# PROBLEM TO SOLVE
Keep the images out while you retype all of the data exactly.

# Records excerpted from a collection
>>>>>

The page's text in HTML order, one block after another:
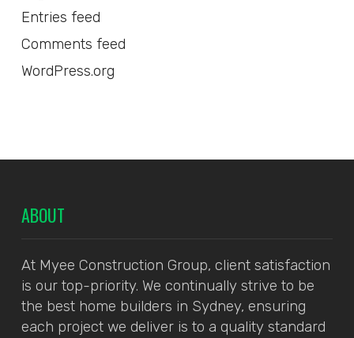
Entries feed
Comments feed
WordPress.org
ABOUT
At Myee Construction Group, client satisfaction
is our top-priority. We continually strive to be
the best home builders in Sydney, ensuring
each project we deliver is to a quality standard
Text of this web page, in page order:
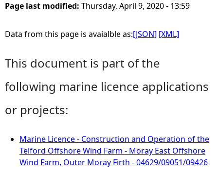
Page last modified: Thursday, April 9, 2020 - 13:59
Data from this page is avaialble as:[JSON] [XML]
This document is part of the
following marine licence applications
or projects:
Marine Licence - Construction and Operation of the
Telford Offshore Wind Farm - Moray East Offshore
Wind Farm, Outer Moray Firth - 04629/09051/09426
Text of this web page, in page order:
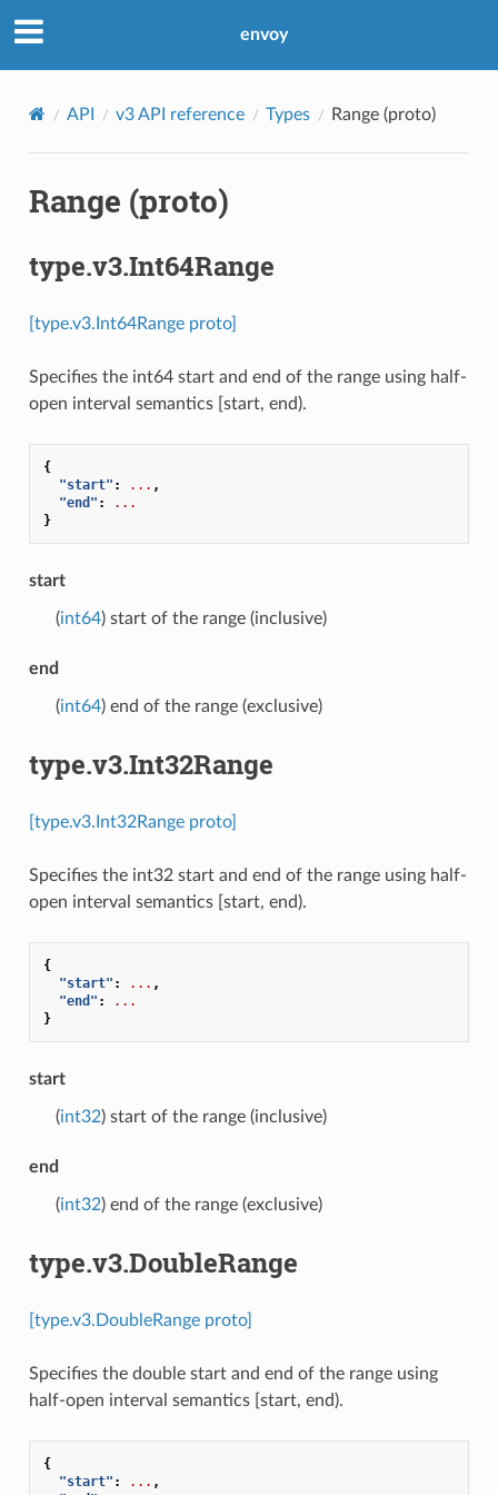
envoy
API v3 API reference Types Range (proto)
Range (proto)
type.v3.Int64Range
[type.v3.Int64Range proto]
Specifies the int64 start and end of the range using half-
open interval semantics [start, end).
{
"start" : ... ,
"end" :
...
}
start
(int64) start of the range (inclusive)
end
(int64) end of the range (exclusive)
type.v3.Int32Range
[type.v3.Int32Range proto]
Specifies the int32 start and end of the range using half-
open interval semantics [start, end).
{
"start" : ... ,
"end" :
...
}
start
(int32) start of the range (inclusive)
end
(int32) end of the range (exclusive)
type.v3.DoubleRange
[type.v3.DoubleRange proto]
Specifies the double start and end of the range using
half-open interval semantics [start, end).
{
"start" : ... ,
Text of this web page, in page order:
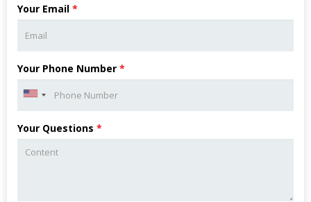
Your Email *
Your Phone Number *
Your Questions *
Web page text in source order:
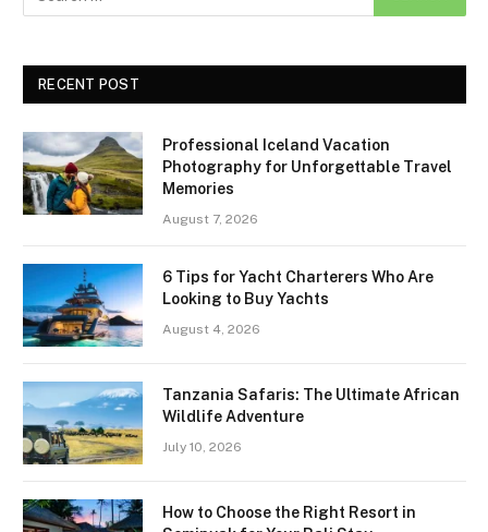
RECENT POST
Professional Iceland Vacation
Photography for Unforgettable Travel
Memories
August 7, 2026
6 Tips for Yacht Charterers Who Are
Looking to Buy Yachts
August 4, 2026
Tanzania Safaris: The Ultimate African
Wildlife Adventure
July 10, 2026
How to Choose the Right Resort in
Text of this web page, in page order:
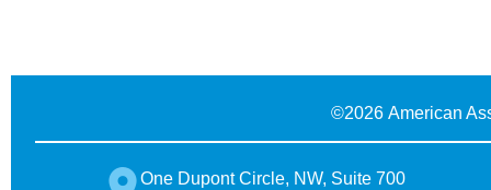
©2026 American
One Dupont Circle, NW, Suite 700
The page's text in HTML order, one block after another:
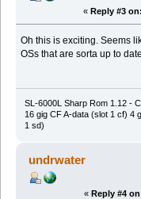
« Reply #3 on:
Oh this is exciting. Seems
OSs that are sorta up to
SL-6000L Sharp Rom 1.12 -
16 gig CF A-data (slot 1 cf) 4
1 sd)
undrwater
« Reply #4
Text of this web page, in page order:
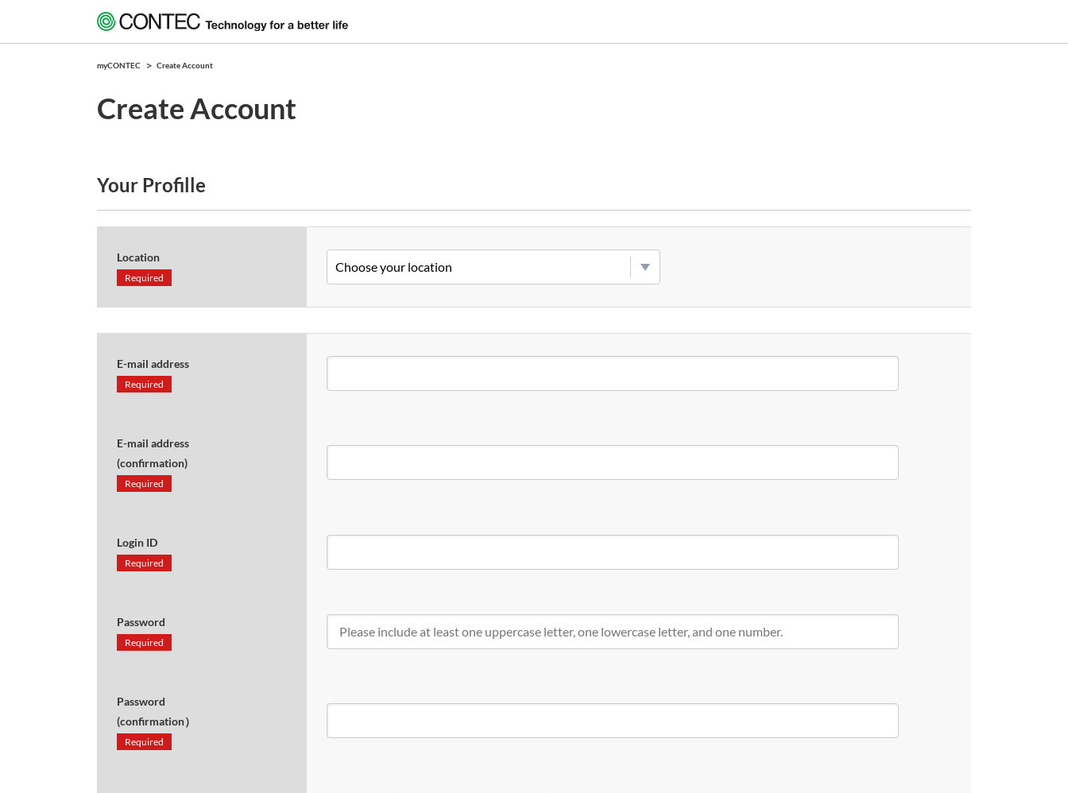
myCONTEC Create Account
Create Account
Your Profille
Location
Required
E-mail address
Required
E-mail address
(confirmation)
Required
Login ID
Required
Password
Required
Password
(confirmation）
Required
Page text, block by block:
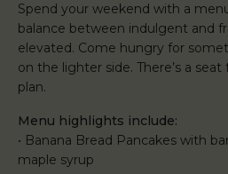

<<<<<

# ANSWER SECTION
The page's text in HTML order, one block after another:
Entries feed
Comments feed
WordPress.org
ABOUT
At Myee Construction Group, client satisfaction
is our top-priority. We continually strive to be
the best home builders in Sydney, ensuring
each project we deliver is to a quality standard
Text of this web page, in page order:
Page last modified: Thursday, April 9, 2020 - 13:59
Data from this page is avaialble as:[JSON] [XML]
This document is part of the
following marine licence applications
or projects:
Marine Licence - Construction and Operation of the
Telford Offshore Wind Farm - Moray East Offshore
Wind Farm, Outer Moray Firth - 04629/09051/09426
Text of this web page, in page order:
envoy
API v3 API reference Types Range (proto)
Range (proto)
type.v3.Int64Range
[type.v3.Int64Range proto]
Specifies the int64 start and end of the range using half-
open interval semantics [start, end).
{
"start" : ... ,
"end" :
...
}
start
(int64) start of the range (inclusive)
end
(int64) end of the range (exclusive)
type.v3.Int32Range
[type.v3.Int32Range proto]
Specifies the int32 start and end of the range using half-
open interval semantics [start, end).
{
"start" : ... ,
"end" :
...
}
start
(int32) start of the range (inclusive)
end
(int32) end of the range (exclusive)
type.v3.DoubleRange
[type.v3.DoubleRange proto]
Specifies the double start and end of the range using
half-open interval semantics [start, end).
{
"start" : ... ,
Text of this web page, in page order:
Your Email *
Your Phone Number *
Your Questions *
Web page text in source order:
RECENT POST
Professional Iceland Vacation
Photography for Unforgettable Travel
Memories
August 7, 2026
6 Tips for Yacht Charterers Who Are
Looking to Buy Yachts
August 4, 2026
Tanzania Safaris: The Ultimate African
Wildlife Adventure
July 10, 2026
How to Choose the Right Resort in
Text of this web page, in page order:
©2026 American
One Dupont Circle, NW, Suite 700
The page's text in HTML order, one block after another:
« Reply #3 on:
Oh this is exciting. Seems
OSs that are sorta up to
SL-6000L Sharp Rom 1.12 -
16 gig CF A-data (slot 1 cf) 4
1 sd)
undrwater
« Reply #4
Text of this web page, in page order:
myCONTEC Create Account
Create Account
Your Profille
Location
Required
E-mail address
Required
E-mail address
(confirmation)
Required
Login ID
Required
Password
Required
Password
(confirmation）
Required
Page text, block by block:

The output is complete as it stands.